▸ **WORK ITEM**
When a picture appears in the listing, leave it out and copy the rest exactly as it stands.

-------- SOURCE DATA --------

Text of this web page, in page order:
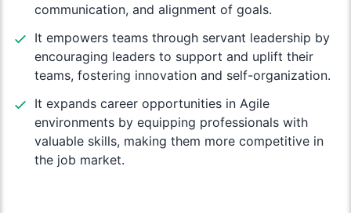
communication, and alignment of goals.
It empowers teams through servant leadership by
encouraging leaders to support and uplift their
teams, fostering innovation and self-organization.
It expands career opportunities in Agile
environments by equipping professionals with
valuable skills, making them more competitive in
the job market.
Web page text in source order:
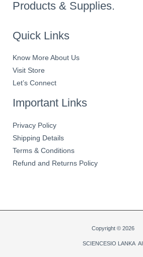
Products & Supplies.
Quick Links
Know More About Us
Visit Store
Let’s Connect
Important Links
Privacy Policy
Shipping Details
Terms & Conditions
Refund and Returns Policy
Copyright © 2026
SCIENCESIO LANKA AI
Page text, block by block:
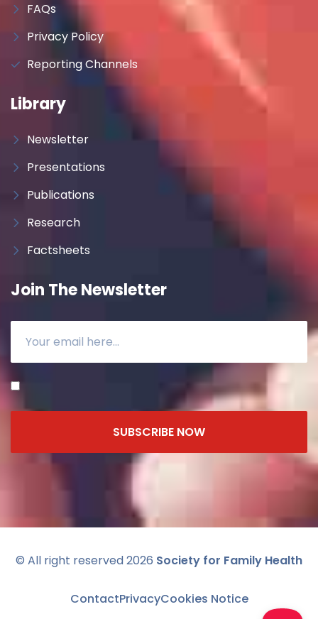
FAQs
Privacy Policy
Reporting Channels
Library
Newsletter
Presentations
Publications
Research
Factsheets
Join The Newsletter
SUBSCRIBE NOW
© All right reserved 2026 Society for Family Health
ContactPrivacyCookies Notice
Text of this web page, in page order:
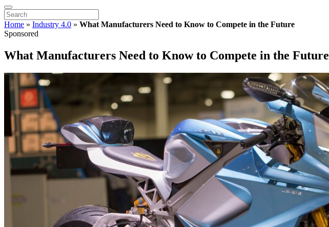
Home » Industry 4.0 » What Manufacturers Need to Know to Compete in the Future
Sponsored
What Manufacturers Need to Know to Compete in the Future
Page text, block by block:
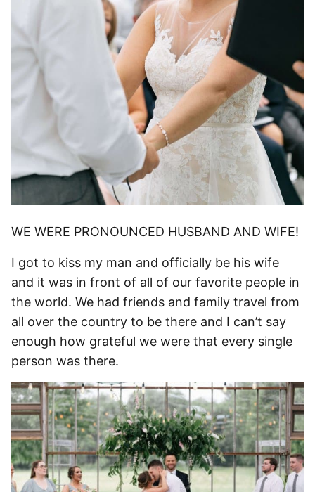
WE WERE PRONOUNCED HUSBAND AND WIFE!
I got to kiss my man and officially be his wife
and it was in front of all of our favorite people in
the world. We had friends and family travel from
all over the country to be there and I can’t say
enough how grateful we were that every single
person was there.
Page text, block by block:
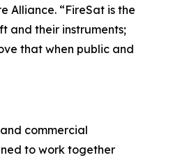
Alliance. “FireSat is the
and their instruments;
that when public and
commercial
to work together
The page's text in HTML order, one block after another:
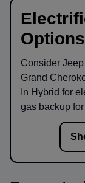
Options
Consider
Grand
In Hybrid for
gas backup
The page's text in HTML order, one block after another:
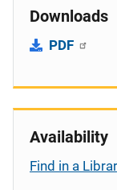
Downloads
PDF
Availability
Find in a
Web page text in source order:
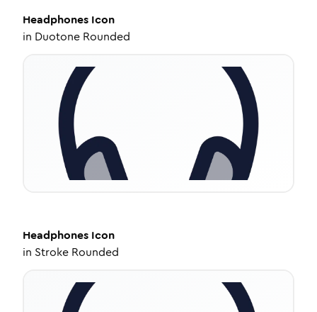
Headphones Icon
in Duotone Rounded
Headphones Icon
in Stroke Rounded
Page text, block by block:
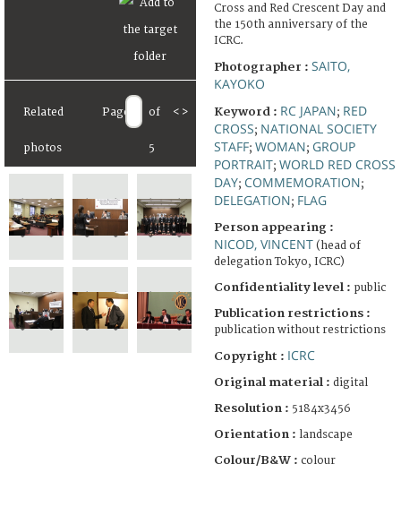
Related
photos
Page of
5
< >
Cross and Red Crescent Day and
the 150th anniversary of the
ICRC.
Photographer : SAITO,
KAYOKO
Keyword : RC JAPAN; RED
CROSS; NATIONAL SOCIETY
STAFF; WOMAN; GROUP
PORTRAIT; WORLD RED CROSS
DAY; COMMEMORATION;
DELEGATION; FLAG
Person appearing :
NICOD, VINCENT (head of
delegation Tokyo, ICRC)
Confidentiality level : public
Publication restrictions :
publication without restrictions
Copyright : ICRC
Original material : digital
Resolution : 5184x3456
Orientation : landscape
Colour/B&W : colour
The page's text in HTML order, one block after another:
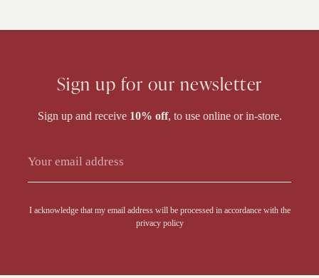
Sign up for our newsletter
Sign up and receive 10% off, to use online or in-store.
I acknowledge that my email address will be processed in accordance with the
privacy policy
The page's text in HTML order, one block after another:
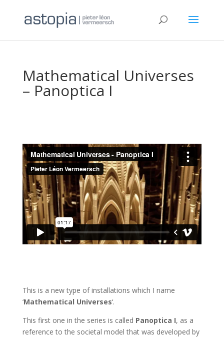
Mathematical Universes
– Panoptica I
This is a new type of installations which I name
‘Mathematical Universes‘.
This first one in the series is called Panoptica I, as a
reference to the societal model that was developed by
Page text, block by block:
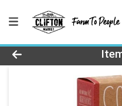
Product Details
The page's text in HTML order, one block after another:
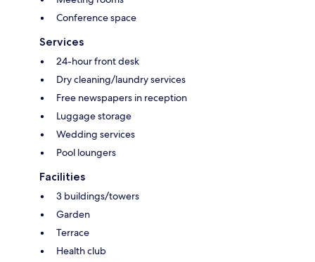
Conference space
Services
24-hour front desk
Dry cleaning/laundry services
Free newspapers in reception
Luggage storage
Wedding services
Pool loungers
Facilities
3 buildings/towers
Garden
Terrace
Health club
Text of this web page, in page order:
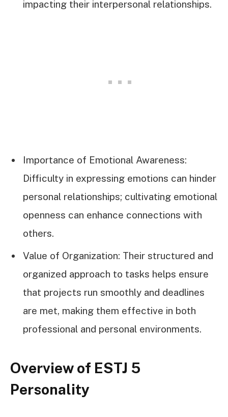
impacting their interpersonal relationships.
Importance of Emotional Awareness:
Difficulty in expressing emotions can hinder
personal relationships; cultivating emotional
openness can enhance connections with
others.
Value of Organization: Their structured and
organized approach to tasks helps ensure
that projects run smoothly and deadlines
are met, making them effective in both
professional and personal environments.
Overview of ESTJ 5
Personality
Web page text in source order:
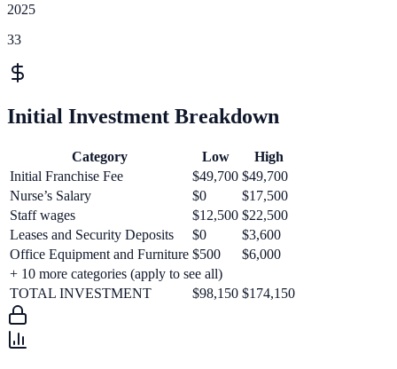
2025
33
Initial Investment Breakdown
Category Low
High
Initial Franchise Fee
$49,700 $49,700
Nurse’s Salary
$0
$17,500
Staff wages
$12,500 $22,500
Leases and Security Deposits
$0
$3,600
Office Equipment and Furniture $500
$6,000
+ 10 more categories (apply to see all)
TOTAL INVESTMENT
$98,150 $174,150
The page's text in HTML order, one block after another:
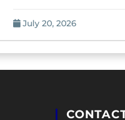
July 20, 2026
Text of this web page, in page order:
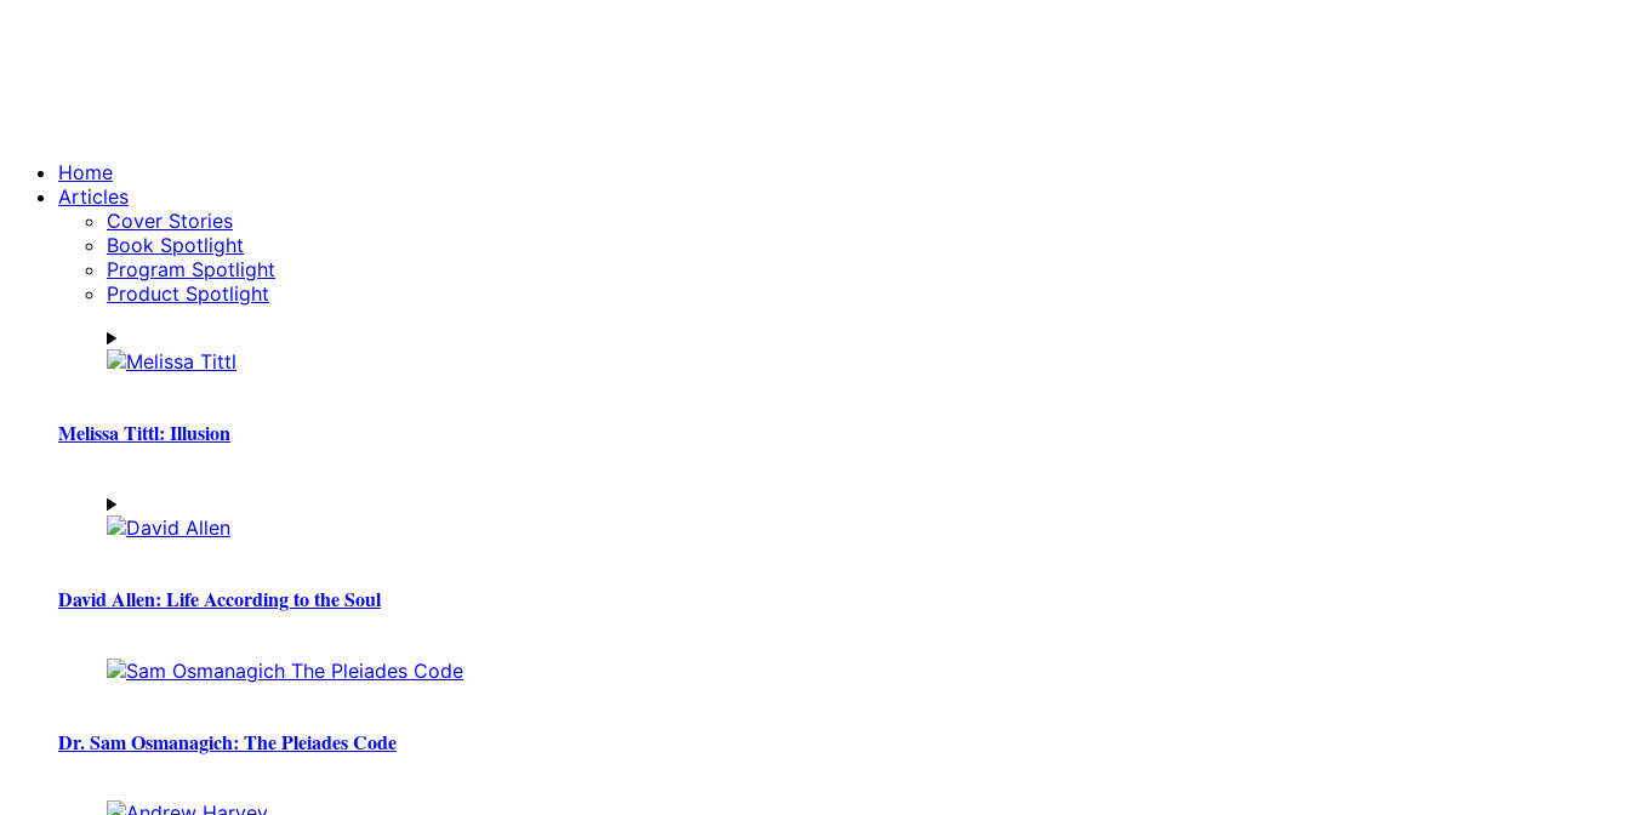
Home
Articles
Cover Stories
Book Spotlight
Program Spotlight
Product Spotlight
Melissa Tittl: Illusion
David Allen: Life According to the Soul
Dr. Sam Osmanagich: The Pleiades Code
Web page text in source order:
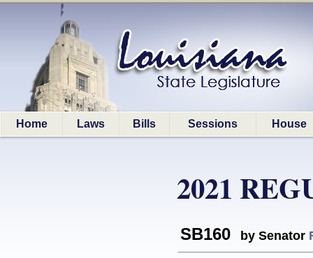
Home Laws Bills Sessions House
2021
SB160 by Senator
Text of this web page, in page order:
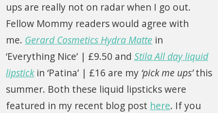
ups are really not on radar when I go out.
Fellow Mommy readers would agree with
me. Gerard Cosmetics Hydra Matte in
‘Everything Nice’ | £9.50 and Stila All day liquid
lipstickin ‘Patina’ | £16 are my ‘pick me ups’this
summer. Both these liquid lipsticks were
featured in my recent blog post here. If you
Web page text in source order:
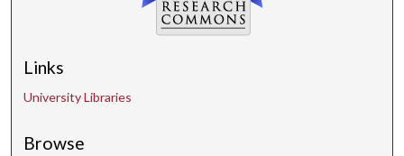
Links
University Libraries
Browse
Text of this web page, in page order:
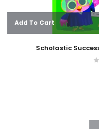
Add To Cart
Scholastic
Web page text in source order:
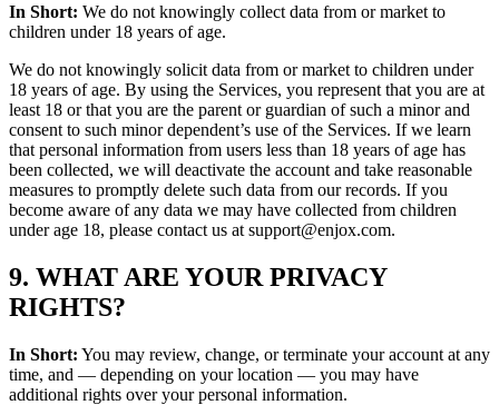
In Short: We do not knowingly collect data from or market to
children under 18 years of age.
We do not knowingly solicit data from or market to children under
18 years of age. By using the Services, you represent that you are at
least 18 or that you are the parent or guardian of such a minor and
consent to such minor dependent’s use of the Services. If we learn
that personal information from users less than 18 years of age has
been collected, we will deactivate the account and take reasonable
measures to promptly delete such data from our records. If you
become aware of any data we may have collected from children
under age 18, please contact us at support@enjox.com.
9. WHAT ARE YOUR PRIVACY
RIGHTS?
In Short: You may review, change, or terminate your account at any
time, and — depending on your location — you may have
additional rights over your personal information.
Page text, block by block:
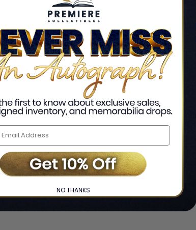
CREATE
Home ❯ Login
NO THANKS
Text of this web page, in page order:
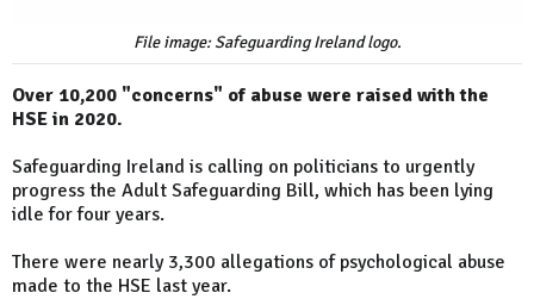
File image: Safeguarding Ireland logo.
Over 10,200 "concerns" of abuse were raised with the
HSE in 2020.
Safeguarding Ireland is calling on politicians to urgently
progress the Adult Safeguarding Bill, which has been lying
idle for four years.
There were nearly 3,300 allegations of psychological abuse
made to the HSE last year.
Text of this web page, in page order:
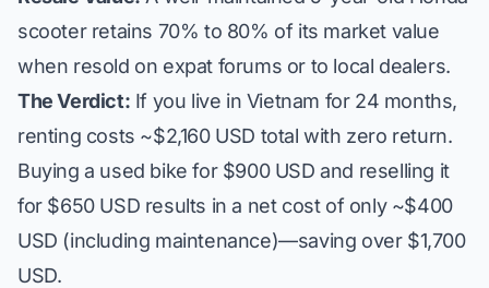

--------

▸ **OUTPUT**
Text of this web page, in page order:
communication, and alignment of goals.
It empowers teams through servant leadership by
encouraging leaders to support and uplift their
teams, fostering innovation and self-organization.
It expands career opportunities in Agile
environments by equipping professionals with
valuable skills, making them more competitive in
the job market.
Web page text in source order:
Products & Supplies.
Quick Links
Know More About Us
Visit Store
Let’s Connect
Important Links
Privacy Policy
Shipping Details
Terms & Conditions
Refund and Returns Policy
Copyright © 2026
SCIENCESIO LANKA AI
Page text, block by block:
FAQs
Privacy Policy
Reporting Channels
Library
Newsletter
Presentations
Publications
Research
Factsheets
Join The Newsletter
SUBSCRIBE NOW
© All right reserved 2026 Society for Family Health
ContactPrivacyCookies Notice
Text of this web page, in page order:
Home » Industry 4.0 » What Manufacturers Need to Know to Compete in the Future
Sponsored
What Manufacturers Need to Know to Compete in the Future
Page text, block by block:
WE WERE PRONOUNCED HUSBAND AND WIFE!
I got to kiss my man and officially be his wife
and it was in front of all of our favorite people in
the world. We had friends and family travel from
all over the country to be there and I can’t say
enough how grateful we were that every single
person was there.
Page text, block by block:
Alliance. “FireSat is the
and their instruments;
that when public and
commercial
to work together
The page's text in HTML order, one block after another:
Options
Consider
Grand
In Hybrid for
gas backup
The page's text in HTML order, one block after another:
Downloads
PDF
Availability
Find in a
Web page text in source order:
Headphones Icon
in Duotone Rounded
Headphones Icon
in Stroke Rounded
Page text, block by block:
Related
photos
Page of
5
< >
Cross and Red Crescent Day and
the 150th anniversary of the
ICRC.
Photographer : SAITO,
KAYOKO
Keyword : RC JAPAN; RED
CROSS; NATIONAL SOCIETY
STAFF; WOMAN; GROUP
PORTRAIT; WORLD RED CROSS
DAY; COMMEMORATION;
DELEGATION; FLAG
Person appearing :
NICOD, VINCENT (head of
delegation Tokyo, ICRC)
Confidentiality level : public
Publication restrictions :
publication without restrictions
Copyright : ICRC
Original material : digital
Resolution : 5184x3456
Orientation : landscape
Colour/B&W : colour
The page's text in HTML order, one block after another:
Sign up for our newsletter
Sign up and receive 10% off, to use online or in-store.
I acknowledge that my email address will be processed in accordance with the
privacy policy
The page's text in HTML order, one block after another:
Mathematical Universes
– Panoptica I
This is a new type of installations which I name
‘Mathematical Universes‘.
This first one in the series is called Panoptica I, as a
reference to the societal model that was developed by
Page text, block by block:
Product Details
The page's text in HTML order, one block after another:
Conference space
Services
24-hour front desk
Dry cleaning/laundry services
Free newspapers in reception
Luggage storage
Wedding services
Pool loungers
Facilities
3 buildings/towers
Garden
Terrace
Health club
Text of this web page, in page order:
impacting their interpersonal relationships.
Importance of Emotional Awareness:
Difficulty in expressing emotions can hinder
personal relationships; cultivating emotional
openness can enhance connections with
others.
Value of Organization: Their structured and
organized approach to tasks helps ensure
that projects run smoothly and deadlines
are met, making them effective in both
professional and personal environments.
Overview of ESTJ 5
Personality
Web page text in source order:
2025
33
Initial Investment Breakdown
Category Low
High
Initial Franchise Fee
$49,700 $49,700
Nurse’s Salary
$0
$17,500
Staff wages
$12,500 $22,500
Leases and Security Deposits
$0
$3,600
Office Equipment and Furniture $500
$6,000
+ 10 more categories (apply to see all)
TOTAL INVESTMENT
$98,150 $174,150
The page's text in HTML order, one block after another:
July 20, 2026
Text of this web page, in page order:
Home
Articles
Cover Stories
Book Spotlight
Program Spotlight
Product Spotlight
Melissa Tittl: Illusion
David Allen: Life According to the Soul
Dr. Sam Osmanagich: The Pleiades Code
Web page text in source order:
Home Laws Bills Sessions House
2021
SB160 by Senator
Text of this web page, in page order:
ups are really not on radar when I go out.
Fellow Mommy readers would agree with
me. Gerard Cosmetics Hydra Matte in
‘Everything Nice’ | £9.50 and Stila All day liquid
lipstickin ‘Patina’ | £16 are my ‘pick me ups’this
summer. Both these liquid lipsticks were
featured in my recent blog post here. If you
Web page text in source order:
Links
University Libraries
Browse
Text of this web page, in page order:
Add To Cart
Scholastic
Web page text in source order:
In Short: We do not knowingly collect data from or market to
children under 18 years of age.
We do not knowingly solicit data from or market to children under
18 years of age. By using the Services, you represent that you are at
least 18 or that you are the parent or guardian of such a minor and
consent to such minor dependent’s use of the Services. If we learn
that personal information from users less than 18 years of age has
been collected, we will deactivate the account and take reasonable
measures to promptly delete such data from our records. If you
become aware of any data we may have collected from children
under age 18, please contact us at support@enjox.com.
9. WHAT ARE YOUR PRIVACY
RIGHTS?
In Short: You may review, change, or terminate your account at any
time, and — depending on your location — you may have
additional rights over your personal information.
Page text, block by block:
CREATE
Home ❯ Login
NO THANKS
Text of this web page, in page order:
File image: Safeguarding Ireland logo.
Over 10,200 "concerns" of abuse were raised with the
HSE in 2020.
Safeguarding Ireland is calling on politicians to urgently
progress the Adult Safeguarding Bill, which has been lying
idle for four years.
There were nearly 3,300 allegations of psychological abuse
made to the HSE last year.
Text of this web page, in page order:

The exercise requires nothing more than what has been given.